The build settings for OpenCV on ARM are included below. An attempt was made to find the best settings and different websites had different recommendations. I picked one which explicitly enabled CPU specific optimizations.
cmake -D CMAKE_BUILD_TYPE=RELEASE -D CMAKE_INSTALL_PREFIX=/usr/local -D INSTALL_PYTHON_EXAMPLES=ON -D OPENCV_EXTRA_MODULES_PATH=~/opencv_contrib-4.0.1/modules -D ENABLE_NEON=ON -D ENABLE_VFPV3=ON -D WITH_FFMPEG=ON -D WITH_GSTREAMER=ON -D BUILD_EXAMPLES=ON -D OPENCV_ENABLE_NONFREE=ON ..

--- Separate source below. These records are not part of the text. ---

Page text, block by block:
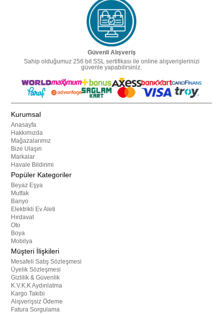
Güvenli Alışveriş
Sahip olduğumuz 256 bit SSL sertifikası ile online alışverişlerinizi
güvenle yapabilirsiniz.
Kurumsal
Anasayfa
Hakkımızda
Mağazalarımız
Bize Ulaşın
Markalar
Havale Bildirimi
Popüler Kategoriler
Beyaz Eşya
Mutfak
Banyo
Elektrikli Ev Aleti
Hırdavat
Oto
Boya
Mobilya
Müşteri İlişkileri
Mesafeli Satış Sözleşmesi
Üyelik Sözleşmesi
Gizlilik & Güvenlik
K.V.K.K Aydınlatma
Kargo Takibi
Alışverişsiz Ödeme
Fatura Sorgulama

Instructions for installing the JVM used on ARM architectures:
jdk11.0.2-linux-arm32-vfp-hflt
While outside of the scope of this benchmark, building OpenCV on your specific architecture does provide significant performance boost for some operations. Gaussian blur ran about 2x faster on Desktop when custom built.
Results
Results are shown below for Intel Core i7, Odroid XU4, and Raspberry PI 3B+. Click on the arrow to change which results you are viewing.

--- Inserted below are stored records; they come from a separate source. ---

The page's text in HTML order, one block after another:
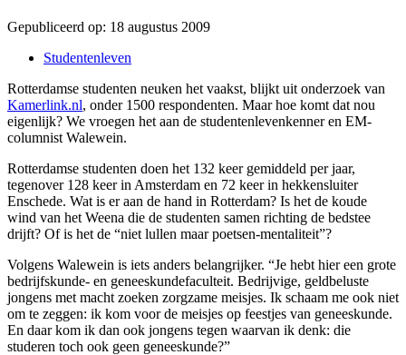
Gepubliceerd op: 18 augustus 2009
Studentenleven
Rotterdamse studenten neuken het vaakst, blijkt uit onderzoek van
Kamerlink.nl, onder 1500 respondenten. Maar hoe komt dat nou
eigenlijk? We vroegen het aan de studentenlevenkenner en EM-
columnist Walewein.
Rotterdamse studenten doen het 132 keer gemiddeld per jaar,
tegenover 128 keer in Amsterdam en 72 keer in hekkensluiter
Enschede. Wat is er aan de hand in Rotterdam? Is het de koude
wind van het Weena die de studenten samen richting de bedstee
drijft? Of is het de “niet lullen maar poetsen-mentaliteit”?
Volgens Walewein is iets anders belangrijker. “Je hebt hier een grote
bedrijfskunde- en geneeskundefaculteit. Bedrijvige, geldbeluste
jongens met macht zoeken zorgzame meisjes. Ik schaam me ook niet
om te zeggen: ik kom voor de meisjes op feestjes van geneeskunde.
En daar kom ik dan ook jongens tegen waarvan ik denk: die
studeren toch ook geen geneeskunde?”

OpenCV does very well in the Gaussian Blur test due to its hand crafted SIMD instructions being multi-threaded. For other low level SIMD friendly operations the speed difference isn't as great between Java and the C code (GCC does a better job optimizing for SIMD than JVM), so it tends to come down to threading performance. SURF doesn't lend itself towards SIMD optimization, meaning that the compiler is less important and algorithm more important. The main surprise is SIFT, which should have crushed BoofCV because the most computationally expensive part is applying Gaussian blur many times.

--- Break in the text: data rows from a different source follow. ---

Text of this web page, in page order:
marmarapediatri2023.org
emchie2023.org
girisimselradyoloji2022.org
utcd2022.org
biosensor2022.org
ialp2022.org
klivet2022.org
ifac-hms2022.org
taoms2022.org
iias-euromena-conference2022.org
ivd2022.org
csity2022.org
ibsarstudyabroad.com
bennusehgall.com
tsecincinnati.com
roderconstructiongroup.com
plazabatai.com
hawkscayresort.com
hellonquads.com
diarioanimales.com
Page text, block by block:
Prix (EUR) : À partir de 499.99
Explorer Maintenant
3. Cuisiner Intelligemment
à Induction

Results between architectures are more consistent than it was thought they would be. OpenCV on desktop used the generic version contained in pypy (except for SIFT and SURF) while OpenCV for ARM architectures had been custom built for each architecture. Winners and near ties are effectively the same. OpenCV's SIFT was unable to finish computing on ARM processors, threw out of memory error or just died. OpenCV's SIFT code has not been inspect to root cause this problem, but BoofCV's implementation was designed to recycle images as much as possible.
Conclusions
In this benchmark, BoofCV was the top performer in 6 out of 10, there was a tie in 2 operations, and OpenCV did best in 2 operations. This means on average BoofCV was the top overall performer. OpenCV typically does well in low level SIMD friendly operation (e.g. convolutions) due to superior optimization by GCC and in some cases, hand written SIMD instructions with concurrent code. Both OpenCV and BoofCV have spotty support for concurrency. In the case of Sobel, BoofCV now outperforms OpenCV, even though OpenCV has many advantages, due to BoofCV's implementation being concurrent. For high level algorithms, which are not dominated by SIMD friendly operations, BoofCV does very well and the likely explanation for better performance is more efficient algorithms.